Among the entries below, please show each line that carries the word "picture".
[[ Data to use open ]]
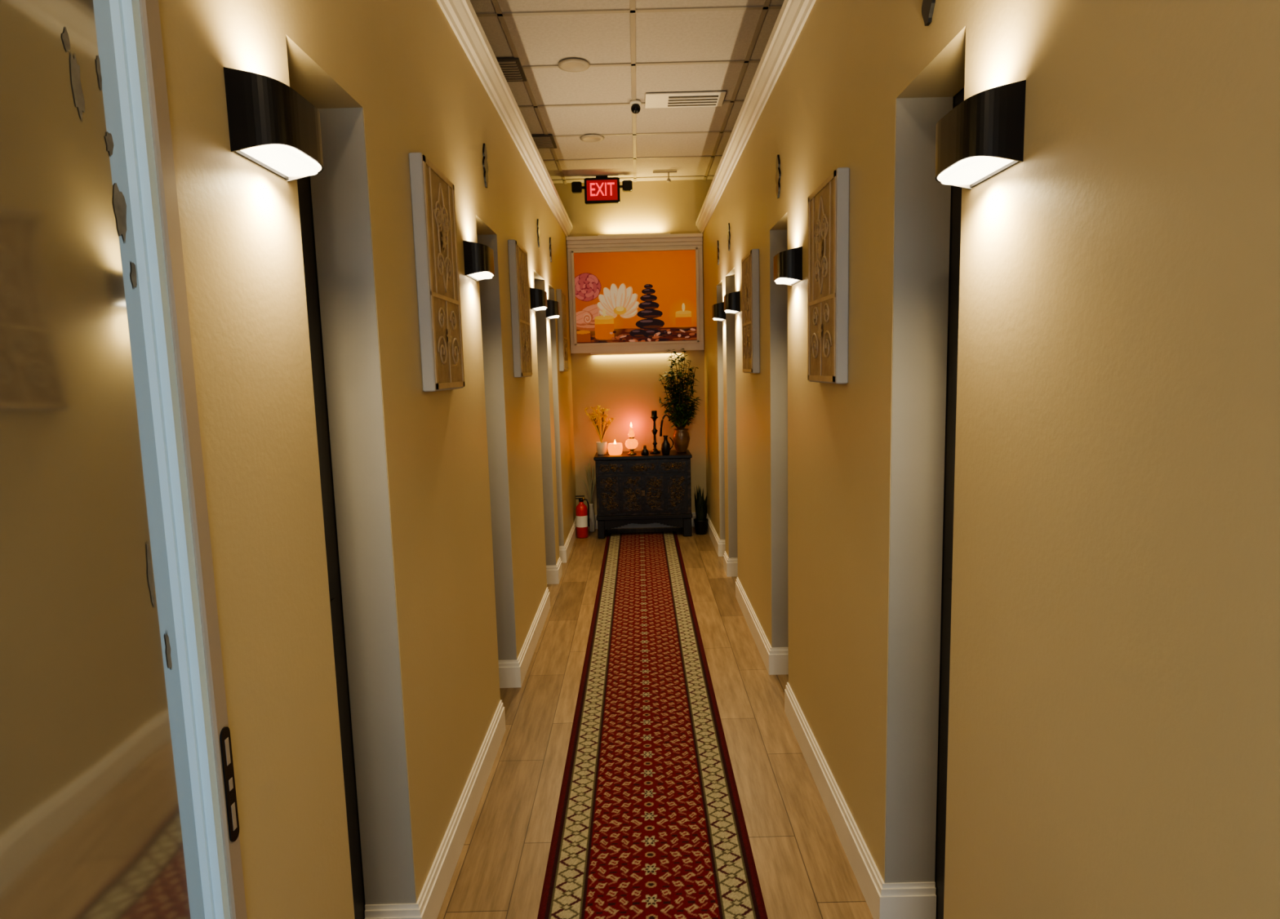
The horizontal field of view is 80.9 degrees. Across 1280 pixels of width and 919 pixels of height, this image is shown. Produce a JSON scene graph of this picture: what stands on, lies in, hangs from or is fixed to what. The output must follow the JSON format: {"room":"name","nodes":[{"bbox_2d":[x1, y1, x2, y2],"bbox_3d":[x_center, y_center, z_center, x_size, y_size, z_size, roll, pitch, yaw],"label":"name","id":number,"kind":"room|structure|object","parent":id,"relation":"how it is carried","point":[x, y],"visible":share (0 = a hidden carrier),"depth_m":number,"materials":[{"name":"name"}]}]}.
{"room":"spa hallway","nodes":[
{"label":"spa hallway","id":0,"kind":"room"},
{"bbox_2d":[158,0,576,918],"bbox_3d":[-0.674,-0.339,3.921,0.130,2.700,5.830,-1,7,0],"label":"wall","id":1,"kind":"structure","parent":0,"point":[453,507],"depth_m":1.76,"materials":[{"name":"paint"}]},
{"bbox_2d":[0,0,247,918],"bbox_3d":[-0.627,0.330,0.490,0.089,2.200,1.138,-1,7,0],"label":"door","id":2,"kind":"structure","parent":1,"relation":"in","point":[118,798],"depth_m":0.86,"materials":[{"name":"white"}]},
{"bbox_2d":[223,66,324,182],"bbox_3d":[-0.574,-0.532,1.208,0.080,0.120,0.184,-1,7,0],"label":"wall sconce","id":3,"kind":"object","parent":1,"relation":"attached to","point":[273,126],"visible":1,"depth_m":1.14,"materials":[{"name":"black metal"}]},
{"bbox_2d":[297,176,364,918],"bbox_3d":[-0.744,0.243,1.556,0.044,2.110,0.745,-1,7,0],"label":"door","id":4,"kind":"structure","parent":1,"relation":"in","point":[304,184],"depth_m":1.77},
{"bbox_2d":[408,152,464,391],"bbox_3d":[-0.593,-0.528,2.226,0.041,0.640,0.350,-1,7,0],"label":"carved wall panel","id":5,"kind":"object","parent":1,"relation":"attached to","point":[433,194],"visible":1,"depth_m":2.13,"materials":[{"name":"brown wood"}]},
{"bbox_2d":[364,519,576,918],"bbox_3d":[-0.633,0.935,4.081,0.146,0.130,5.820,-1,7,0],"label":"baseboard","id":6,"kind":"structure","parent":1,"relation":"attached to","point":[512,673],"depth_m":2.51,"materials":[{"name":"white wood"}]},
{"bbox_2d":[462,240,494,281],"bbox_3d":[-0.579,-0.721,2.731,0.080,0.120,0.184,-1,7,0],"label":"wall sconce","id":7,"kind":"object","parent":1,"relation":"attached to","point":[478,258],"visible":1,"depth_m":2.65,"materials":[{"name":"black metal"}]},
{"bbox_2d":[482,143,488,188],"bbox_3d":[-0.627,-1.191,3.046,0.008,0.170,0.084,-1,7,0],"label":"wall plaque","id":8,"kind":"object","parent":1,"relation":"attached to","point":[485,165],"visible":1,"depth_m":3.03,"materials":[{"name":"black metal"}]},
{"bbox_2d":[436,0,572,237],"bbox_3d":[-0.676,-1.528,2.657,0.188,0.105,8.049,-1,7,0],"label":"trim","id":9,"kind":"structure","parent":1,"relation":"attached to","point":[460,15],"depth_m":3.24,"materials":[{"name":"white wood"}]},
{"bbox_2d":[507,240,532,377],"bbox_3d":[-0.599,-0.742,3.781,0.041,0.650,0.370,-1,7,0],"label":"carved wall panel","id":10,"kind":"object","parent":1,"relation":"attached to","point":[517,255],"visible":1,"depth_m":3.64,"materials":[{"name":"brown wood"}]},
{"bbox_2d":[529,288,547,311],"bbox_3d":[-0.584,-0.930,4.368,0.080,0.120,0.184,-1,7,0],"label":"wall sconce","id":11,"kind":"object","parent":1,"relation":"attached to","point":[538,297],"visible":1,"depth_m":4.28,"materials":[{"name":"black metal"}]},
{"bbox_2d":[537,218,540,247],"bbox_3d":[-0.633,-1.410,4.682,0.008,0.170,0.084,-1,7,0],"label":"wall plaque","id":12,"kind":"object","parent":1,"relation":"attached to","point":[538,224],"visible":1,"depth_m":4.66,"materials":[{"name":"black metal"}]},
{"bbox_2d":[549,237,551,262],"bbox_3d":[-0.635,-1.490,5.337,0.008,0.170,0.084,-1,7,0],"label":"wall plaque","id":13,"kind":"object","parent":1,"relation":"attached to","point":[550,246],"visible":1,"depth_m":5.32,"materials":[{"name":"black metal"}]},
{"bbox_2d":[546,299,559,319],"bbox_3d":[-0.587,-1.017,5.083,0.080,0.120,0.184,-1,7,0],"label":"wall sconce","id":14,"kind":"object","parent":1,"relation":"attached to","point":[553,311],"visible":1,"depth_m":5.00,"materials":[{"name":"black metal"}]},
{"bbox_2d":[556,288,568,371],"bbox_3d":[-0.606,-1.004,5.890,0.041,0.620,0.340,-1,7,0],"label":"carved wall panel","id":15,"kind":"object","parent":1,"relation":"attached to","point":[561,295],"visible":1,"depth_m":5.75,"materials":[{"name":"brown wood"}]},
{"bbox_2d":[469,0,784,183],"bbox_3d":[-0.052,-2.005,2.602,4.400,0.106,8.250,-1,7,0],"label":"ceiling","id":16,"kind":"structure","parent":0,"point":[633,49],"depth_m":4.18,"materials":[{"name":"tile"}]},
{"bbox_2d":[496,57,527,81],"bbox_3d":[-0.785,-2.105,4.073,0.300,0.014,0.300,-1,7,0],"label":"ceiling vent","id":17,"kind":"object","parent":16,"relation":"in","point":[512,69],"visible":0.36,"depth_m":4.05,"materials":[{"name":"grey metal"}]},
{"bbox_2d":[531,134,556,148],"bbox_3d":[-0.759,-2.263,5.364,0.300,0.014,0.300,-1,7,0],"label":"ceiling vent","id":18,"kind":"object","parent":16,"relation":"in","point":[541,141],"visible":0.36,"depth_m":5.34,"materials":[{"name":"grey metal"}]},
{"bbox_2d":[558,58,589,72],"bbox_3d":[-0.355,-2.113,4.033,0.170,0.010,0.170,-1,7,0],"label":"ceiling speaker","id":19,"kind":"object","parent":16,"relation":"in","point":[574,65],"depth_m":4.02},
{"bbox_2d":[580,134,604,142],"bbox_3d":[-0.339,-2.270,5.314,0.170,0.010,0.170,-1,7,0],"label":"ceiling speaker","id":20,"kind":"object","parent":16,"relation":"in","point":[587,138],"depth_m":5.30},
{"bbox_2d":[571,176,632,204],"bbox_3d":[-0.322,-2.293,6.389,0.514,0.224,0.060,-1,7,0],"label":"exit sign","id":21,"kind":"object","parent":16,"relation":"hanging from","point":[599,189],"visible":1,"depth_m":6.37,"materials":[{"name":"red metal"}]},
{"bbox_2d":[630,100,641,114],"bbox_3d":[-0.026,-2.164,4.622,0.070,0.069,0.070,-1,7,0],"label":"dome camera","id":22,"kind":"object","parent":16,"relation":"attached to","point":[635,108],"visible":1,"depth_m":4.60,"materials":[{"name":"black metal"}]},
{"bbox_2d":[653,170,676,182],"bbox_3d":[0.209,-2.363,6.268,0.200,0.084,0.036,-1,7,0],"label":"sprinkler head","id":23,"kind":"object","parent":16,"relation":"attached to","point":[666,171],"visible":1,"depth_m":6.26},
{"bbox_2d":[644,91,725,108],"bbox_3d":[0.273,-2.197,4.599,0.480,0.012,0.240,-1,7,0],"label":"ceiling vent","id":24,"kind":"object","parent":16,"relation":"in","point":[685,100],"depth_m":4.58,"materials":[{"name":"white metal"}]},
{"bbox_2d":[553,179,712,515],"bbox_3d":[-0.024,-0.913,6.840,4.400,3.100,0.100,-1,7,0],"label":"wall","id":25,"kind":"structure","parent":0,"point":[628,385],"depth_m":6.80,"materials":[{"name":"paint"}]},
{"bbox_2d":[565,233,704,353],"bbox_3d":[-0.036,-1.469,6.679,1.199,1.013,0.085,-1,7,0],"label":"picture","id":26,"kind":"object","parent":25,"relation":"attached to","point":[628,293],"visible":1,"depth_m":6.70,"materials":[{"name":"paper"}]},
{"bbox_2d":[597,233,670,235],"bbox_3d":[-0.051,-1.978,6.614,0.640,0.012,0.030,-1,7,0],"label":"led light bar","id":27,"kind":"object","parent":26,"relation":"attached to","point":[641,233],"visible":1,"depth_m":6.60,"materials":[{"name":"white plastic"}]},
{"bbox_2d":[573,250,697,343],"bbox_3d":[-0.038,-1.448,6.704,1.120,0.827,0.001,-1,7,0],"label":"print","id":28,"kind":"object","parent":26,"relation":"attached to","point":[637,296],"depth_m":6.70},
{"bbox_2d":[590,351,684,354],"bbox_3d":[-0.025,-0.962,6.764,0.840,0.012,0.022,-1,7,0],"label":"led light bar","id":29,"kind":"object","parent":26,"relation":"attached to","point":[661,351],"visible":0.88,"depth_m":6.75,"materials":[{"name":"white plastic"}]},
{"bbox_2d":[587,512,696,528],"bbox_3d":[0.017,0.568,6.962,1.171,0.130,0.016,-1,7,0],"label":"baseboard","id":30,"kind":"structure","parent":25,"relation":"attached to","point":[694,515],"depth_m":6.96,"materials":[{"name":"wood"}]},
{"bbox_2d":[436,526,873,918],"bbox_3d":[0.030,1.167,2.988,4.400,0.100,8.250,-1,7,0],"label":"floor","id":31,"kind":"structure","parent":0,"point":[804,870],"depth_m":2.75,"materials":[{"name":"brown wood"}]},
{"bbox_2d":[575,495,589,538],"bbox_3d":[-0.509,0.501,6.609,0.113,0.371,0.105,-6,8,-30],"label":"fire extinguisher","id":32,"kind":"object","parent":31,"relation":"on","point":[582,513],"visible":1,"depth_m":6.58,"materials":[{"name":"red paint"}]},
{"bbox_2d":[582,460,595,532],"bbox_3d":[-0.452,0.334,6.819,0.122,0.651,0.079,2,8,29],"label":"vase","id":33,"kind":"object","parent":31,"relation":"on","point":[592,517],"visible":0.98,"depth_m":6.80,"materials":[{"name":"beige ceramic"}]},
{"bbox_2d":[593,449,692,538],"bbox_3d":[0.033,0.304,6.687,0.844,0.720,0.417,-1,7,0],"label":"chest","id":34,"kind":"object","parent":31,"relation":"on","point":[638,488],"visible":1,"depth_m":6.49,"materials":[{"name":"black paint"}]},
{"bbox_2d":[584,405,615,454],"bbox_3d":[-0.346,-0.259,6.617,0.270,0.433,0.210,-1,7,0],"label":"pot","id":35,"kind":"object","parent":34,"relation":"on","point":[602,446],"visible":1,"depth_m":6.61,"materials":[{"name":"beige ceramic"}]},
{"bbox_2d":[607,440,622,455],"bbox_3d":[-0.218,-0.109,6.584,0.132,0.135,0.132,-1,7,0],"label":"candle jar","id":36,"kind":"object","parent":34,"relation":"on","point":[615,448],"visible":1,"depth_m":6.54,"materials":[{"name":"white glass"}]},
{"bbox_2d":[625,422,638,454],"bbox_3d":[-0.075,-0.187,6.575,0.116,0.285,0.116,-1,7,0],"label":"oil lamp","id":37,"kind":"object","parent":34,"relation":"on","point":[631,443],"visible":1,"depth_m":6.55,"materials":[{"name":"white glass"}]},
{"bbox_2d":[640,445,648,455],"bbox_3d":[0.043,-0.082,6.538,0.068,0.080,0.068,-1,7,0],"label":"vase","id":38,"kind":"object","parent":34,"relation":"on","point":[644,451],"visible":1,"depth_m":6.52,"materials":[{"name":"black ceramic"}]},
{"bbox_2d":[649,410,660,453],"bbox_3d":[0.129,-0.243,6.620,0.090,0.375,0.090,-1,7,0],"label":"candlestick","id":39,"kind":"object","parent":34,"relation":"on","point":[654,413],"visible":1,"depth_m":6.60,"materials":[{"name":"black metal"}]},
{"bbox_2d":[659,414,673,454],"bbox_3d":[0.228,-0.216,6.487,0.090,0.349,0.090,5,10,45],"label":"black ewer","id":40,"kind":"object","parent":34,"relation":"on","point":[665,446],"visible":1,"depth_m":6.47,"materials":[{"name":"black ceramic"}]},
{"bbox_2d":[658,348,702,453],"bbox_3d":[0.363,-0.516,6.598,0.383,0.910,0.300,-1,7,0],"label":"potted plant","id":41,"kind":"object","parent":34,"relation":"on","point":[681,407],"visible":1,"depth_m":6.58,"materials":[{"name":"green plant"}]},
{"bbox_2d":[537,531,768,918],"bbox_3d":[0.026,1.020,3.751,0.620,0.007,6.000,-1,7,0],"label":"runner rug","id":42,"kind":"object","parent":31,"relation":"on","point":[650,823],"visible":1,"depth_m":2.73,"materials":[{"name":"red carpet"}]},
{"bbox_2d":[693,484,707,534],"bbox_3d":[0.534,0.441,6.624,0.126,0.436,0.133,-1,7,0],"label":"snake plant","id":43,"kind":"object","parent":31,"relation":"on","point":[700,522],"visible":1,"depth_m":6.59,"materials":[{"name":"green plant"}]},
{"bbox_2d":[702,0,1279,918],"bbox_3d":[0.664,-0.239,2.819,0.130,2.700,8.050,-1,7,0],"label":"wall","id":44,"kind":"structure","parent":0,"point":[1113,732],"depth_m":1.14,"materials":[{"name":"paint"}]},
{"bbox_2d":[716,240,719,265],"bbox_3d":[0.562,-1.490,5.412,0.008,0.170,0.084,-1,7,0],"label":"wall plaque","id":45,"kind":"object","parent":44,"relation":"attached to","point":[717,244],"visible":1,"depth_m":5.39,"materials":[{"name":"black metal"}]},
{"bbox_2d":[711,302,725,321],"bbox_3d":[0.539,-1.015,5.157,0.080,0.120,0.184,-1,7,0],"label":"wall sconce","id":46,"kind":"object","parent":44,"relation":"attached to","point":[718,313],"visible":0.98,"depth_m":5.07,"materials":[{"name":"black metal"}]},
{"bbox_2d":[727,222,730,251],"bbox_3d":[0.564,-1.411,4.766,0.008,0.170,0.084,-1,7,0],"label":"wall plaque","id":47,"kind":"object","parent":44,"relation":"attached to","point":[728,228],"visible":1,"depth_m":4.75,"materials":[{"name":"black metal"}]},
{"bbox_2d":[724,290,740,314],"bbox_3d":[0.541,-0.929,4.452,0.080,0.120,0.184,-1,7,0],"label":"wall sconce","id":48,"kind":"object","parent":44,"relation":"attached to","point":[731,300],"visible":1,"depth_m":4.37,"materials":[{"name":"black metal"}]},
{"bbox_2d":[742,248,759,373],"bbox_3d":[0.565,-0.745,3.850,0.041,0.600,0.340,-1,7,0],"label":"carved wall panel","id":49,"kind":"object","parent":44,"relation":"attached to","point":[750,263],"visible":1,"depth_m":3.72,"materials":[{"name":"brown wood"}]},
{"bbox_2d":[695,0,816,233],"bbox_3d":[0.601,-1.561,2.657,0.188,0.105,8.049,-1,7,0],"label":"trim","id":50,"kind":"structure","parent":44,"relation":"attached to","point":[793,15],"depth_m":3.30,"materials":[{"name":"white wood"}]},
{"bbox_2d":[775,155,781,198],"bbox_3d":[0.571,-1.169,3.103,0.008,0.170,0.084,-1,7,0],"label":"wall plaque","id":51,"kind":"object","parent":44,"relation":"attached to","point":[778,174],"visible":1,"depth_m":3.09,"materials":[{"name":"black metal"}]},
{"bbox_2d":[773,246,802,285],"bbox_3d":[0.546,-0.719,2.805,0.080,0.120,0.184,-1,7,0],"label":"wall sconce","id":52,"kind":"object","parent":44,"relation":"attached to","point":[788,264],"visible":1,"depth_m":2.72,"materials":[{"name":"black metal"}]},
{"bbox_2d":[706,513,936,918],"bbox_3d":[0.689,1.036,2.974,0.146,0.130,8.050,-1,7,0],"label":"baseboard","id":53,"kind":"structure","parent":44,"relation":"attached to","point":[892,900],"depth_m":2.36,"materials":[{"name":"white wood"}]},
{"bbox_2d":[807,167,849,383],"bbox_3d":[0.571,-0.536,2.299,0.041,0.600,0.350,-1,7,0],"label":"carved wall panel","id":54,"kind":"object","parent":44,"relation":"attached to","point":[828,205],"visible":1,"depth_m":2.19,"materials":[{"name":"brown wood"}]},
{"bbox_2d":[921,0,935,26],"bbox_3d":[0.576,-0.958,1.497,0.008,0.170,0.084,-1,7,0],"label":"wall plaque","id":55,"kind":"object","parent":44,"relation":"attached to","point":[927,6],"visible":1,"depth_m":1.50,"materials":[{"name":"black metal"}]},
{"bbox_2d":[934,88,964,918],"bbox_3d":[0.760,0.200,1.588,0.044,2.110,0.740,-1,7,0],"label":"door","id":56,"kind":"structure","parent":44,"relation":"in","point":[956,192],"depth_m":1.81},
{"bbox_2d":[934,80,1026,189],"bbox_3d":[0.551,-0.531,1.247,0.080,0.120,0.184,-1,7,0],"label":"wall sconce","id":57,"kind":"object","parent":44,"relation":"attached to","point":[980,139],"visible":1,"depth_m":1.17,"materials":[{"name":"black metal"}]}
]}
[[ Data to use closed ]]
■ **Written solution**:
The horizontal field of view is 80.9 degrees. Across 1280 pixels of width and 919 pixels of height, this image is shown. Produce a JSON scene graph of this picture: what stands on, lies in, hangs from or is fixed to what. The output must follow the JSON format: {"room":"name","nodes":[{"bbox_2d":[x1, y1, x2, y2],"bbox_3d":[x_center, y_center, z_center, x_size, y_size, z_size, roll, pitch, yaw],"label":"name","id":number,"kind":"room|structure|object","parent":id,"relation":"how it is carried","point":[x, y],"visible":share (0 = a hidden carrier),"depth_m":number,"materials":[{"name":"name"}]}]}.
{"bbox_2d":[565,233,704,353],"bbox_3d":[-0.036,-1.469,6.679,1.199,1.013,0.085,-1,7,0],"label":"picture","id":26,"kind":"object","parent":25,"relation":"attached to","point":[628,293],"visible":1,"depth_m":6.70,"materials":[{"name":"paper"}]},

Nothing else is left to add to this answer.